Labour MPs – and even then not all – failed to accept any of this until after the 2017 general election, when the party was just several thousand votes away from being able to form a government. If the likes of Tom Watson, Wes Streeting and Hilary Benn had the political discipline of the average Tory over the preceding twelve months, they would likely find themselves on the government benches right now.

What 2017 demonstrated was that Corbyn’s agenda did in fact have a broad political constituency in the country, something which – one hopes – his successor will acknowledge and take further. The alternative is going down the same path as 2008 to 2015: dismissing the left, reflecting an elite consensus on the need for further spending cuts (the aftermath of the coronavirus now makes this highly likely); and a failure to accept Labour can only win power with the offer of a new settlement.

When Margaret Thatcher became Tory leader in 1975 she did so with the backing of a single member of the shadow cabinet, Keith Joseph. In time she would re-cast British politics in her image. It’s not impossible the Corbyn era could have achieved a similar measure of electoral success, but it was always unlikely. There was far more internal opposition, while Corbyn himself was far more collegiate than Thatcher – almost always to his own detriment. Most importantly, the groundwork – of think tanks, advisors, bureaucrats and a new party consensus – had barely been laid. That is now in the process of happening.

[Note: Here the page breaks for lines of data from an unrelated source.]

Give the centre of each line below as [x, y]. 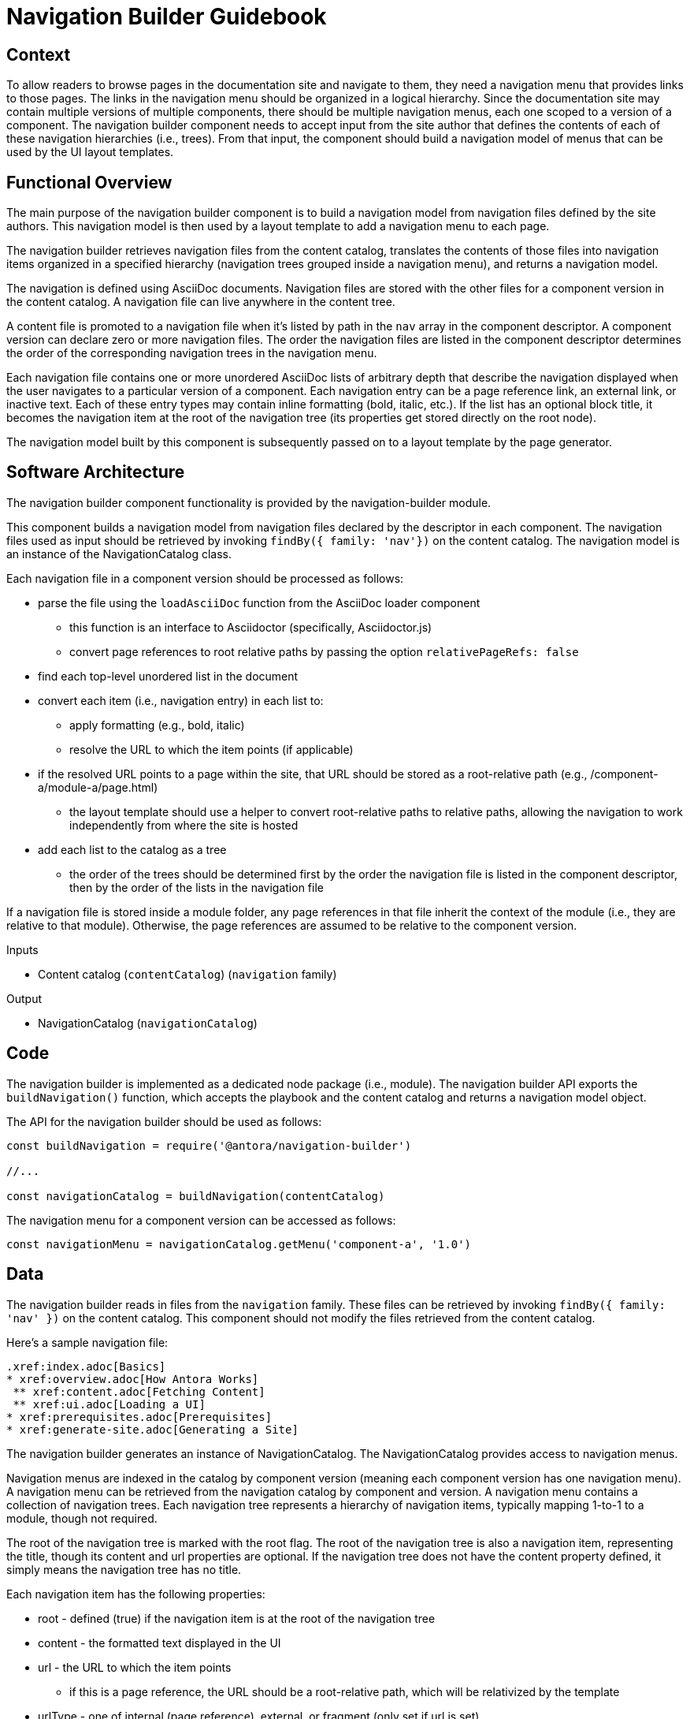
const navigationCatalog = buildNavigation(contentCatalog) [196, 1196]
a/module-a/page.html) [98, 787]
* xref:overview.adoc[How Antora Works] [133, 1379]
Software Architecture [96, 472]
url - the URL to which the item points [135, 1667]
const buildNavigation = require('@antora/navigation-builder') [209, 1145]
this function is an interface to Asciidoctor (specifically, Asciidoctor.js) [251, 627]
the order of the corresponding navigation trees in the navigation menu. [192, 353]

Corbyn’s successor can, without any doubt, become the next prime minister. But that will require building on his legacy, not destroying it. A return to the orthodoxy of 2008 to 2015 won’t just mean giving up on principles, but makes it all the more likely that the next political turning point –  on a par with 1945 and 1979 – will come from the right, not the left.

Aaron Bastani is a Novara Media contributing editor and co-founder.